Des mesures d’un caractère beaucoup plus large que celles qu’indique la note du Gouvernement ottoman sont donc nécessaires pour que la Porte s’acquitte des engagements qu’elle a contractés à Berlin.

L’insuffisance des réformes proposées est telle, en général, qu’il semble inutile de discuter les défauts du projet de la Porte. Les observations suivantes toutefois s’imposent en quelque sorte à l’esprit :

En déclarant, en premier lieu, que les administrateurs des communes devront être des fonctionnaires du Gouvernement, choisis par le pouvoir central parmi les membres élus du Conseil communal, au lieu d’être élus par le Conseil communal lui-même, la Porte affirme le principe de la centralisation jusqu’au dernier degré de la hiérarchie administrative.

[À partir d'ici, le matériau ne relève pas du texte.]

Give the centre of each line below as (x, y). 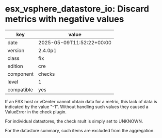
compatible (20, 89)
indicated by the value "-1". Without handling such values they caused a (77, 107)
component (21, 74)
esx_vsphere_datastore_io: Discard (77, 9)
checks (46, 74)
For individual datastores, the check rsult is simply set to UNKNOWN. (74, 121)
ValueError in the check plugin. (36, 111)
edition (15, 66)
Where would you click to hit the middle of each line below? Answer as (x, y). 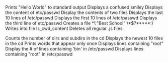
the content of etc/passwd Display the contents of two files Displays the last (84, 12)
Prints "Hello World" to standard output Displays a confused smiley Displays (84, 7)
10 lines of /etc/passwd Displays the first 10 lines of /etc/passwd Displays (81, 18)
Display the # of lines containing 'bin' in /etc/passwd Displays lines (74, 49)
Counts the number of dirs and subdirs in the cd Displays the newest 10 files (84, 38)
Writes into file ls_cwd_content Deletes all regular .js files (64, 28)
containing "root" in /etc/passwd (39, 54)
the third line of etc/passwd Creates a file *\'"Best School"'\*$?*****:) (79, 23)
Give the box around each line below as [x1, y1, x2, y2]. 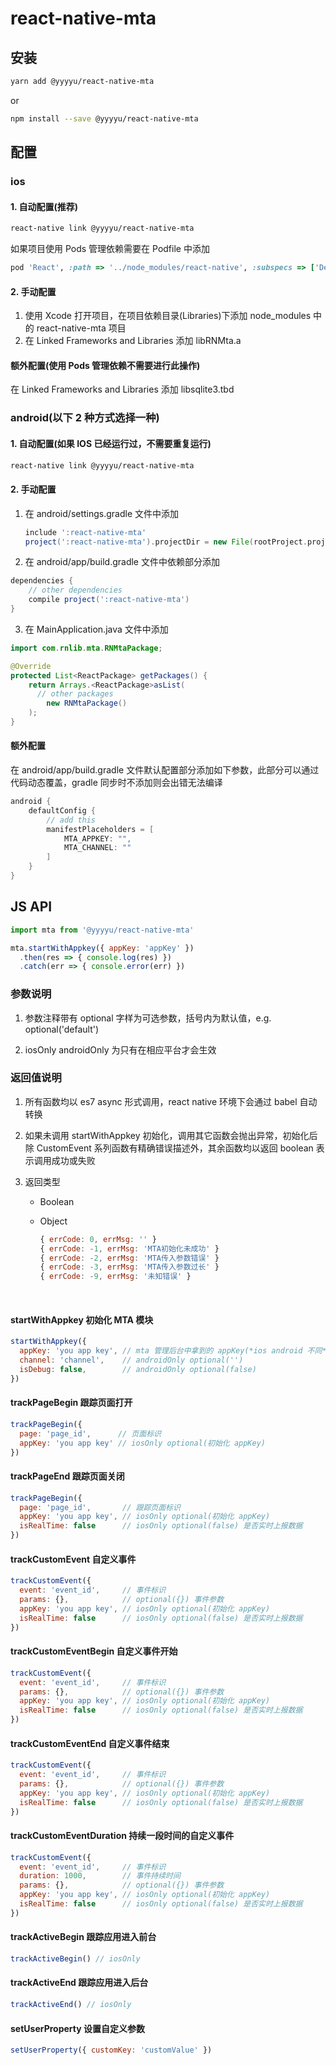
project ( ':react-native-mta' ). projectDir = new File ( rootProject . [24, 537, 308, 547]
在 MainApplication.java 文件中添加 [24, 623, 169, 635]
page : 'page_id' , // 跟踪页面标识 [19, 1502, 181, 1512]
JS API [10, 898, 53, 916]
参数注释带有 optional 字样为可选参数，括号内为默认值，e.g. [24, 1012, 272, 1024]
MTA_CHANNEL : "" [63, 843, 132, 853]
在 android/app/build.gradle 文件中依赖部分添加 [24, 556, 220, 568]
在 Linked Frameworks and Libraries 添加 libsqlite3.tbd [10, 383, 235, 396]
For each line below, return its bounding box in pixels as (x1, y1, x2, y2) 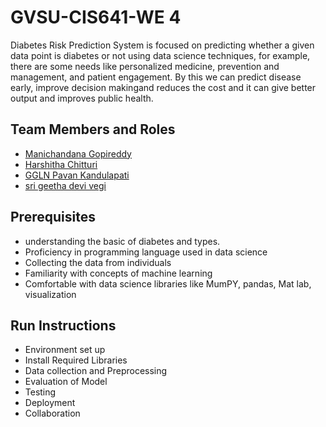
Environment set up (24, 344, 106, 356)
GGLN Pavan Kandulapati (24, 169, 130, 181)
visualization (24, 288, 77, 300)
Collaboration (24, 407, 81, 420)
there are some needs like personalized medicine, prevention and (10, 60, 280, 72)
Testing (24, 386, 57, 398)
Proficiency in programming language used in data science (24, 246, 268, 258)
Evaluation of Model (24, 376, 108, 388)

La Porte a d’ailleurs omis de dire, en ce qui concerne les Administrateurs et les membres des Conseils de commune, s’ils seront nommés à titre viager ou seulement pour un temps. Elle ne dit pas davantage à qui appartiendra le droit de les révoquer de leurs fonctions en cas d’incapacité. Ce droit appartiendra-t-il au Conseil de préfecture qui les nomme ou à une autre autorité ?

La note ottomane, d’autre part, n’établit de distinction entre la gendarmerie communale et la gendarmerie provinciale, ni quant au mode de recrutement ni à d’autres points de vue. La gendarmerie communale ne diffère de l’autre qu’en ce sens qu’elle est placée sous les ordres du chef de la commune. Elle ne se recrute pas dans la commune même, parmi les habitants appartenant au culte prépondérant, et rien ne garantit qu’elle soit spécialement ce qu’elle doit être, c’est-à-dire une force défensive locale.

L’organisation de la gendarmerie provinciale ne répond pas davantage aux besoins locaux des provinces spécialement désignées par l’article LXI ; la clause d’après laquelle elle doit se recruter, en officiers comme en soldats « dans toutes les classes des sujets de l’Empire », est encore du caractère le plus vague. Il serait à désirer que les officiers et les soldats de la gendarmerie provinciale fussent recrutés dans la gendarmerie communale, c’est-à-dire parmi les gardes champêtres qui auront été choisis par les communes elles-mêmes. Ces gardes champêtres chargés de la défense des villages contre les incursions des Kurdes fourniraient à la gendarmerie provinciale un contingent proportionnel à la population de chaque commune. Substituée à l’arbitraire de l’administration provinciale, le principe de l’élection constituerait une garantie sérieuse pour la bonne organisation des forces destinées à assurer la sécurité publique.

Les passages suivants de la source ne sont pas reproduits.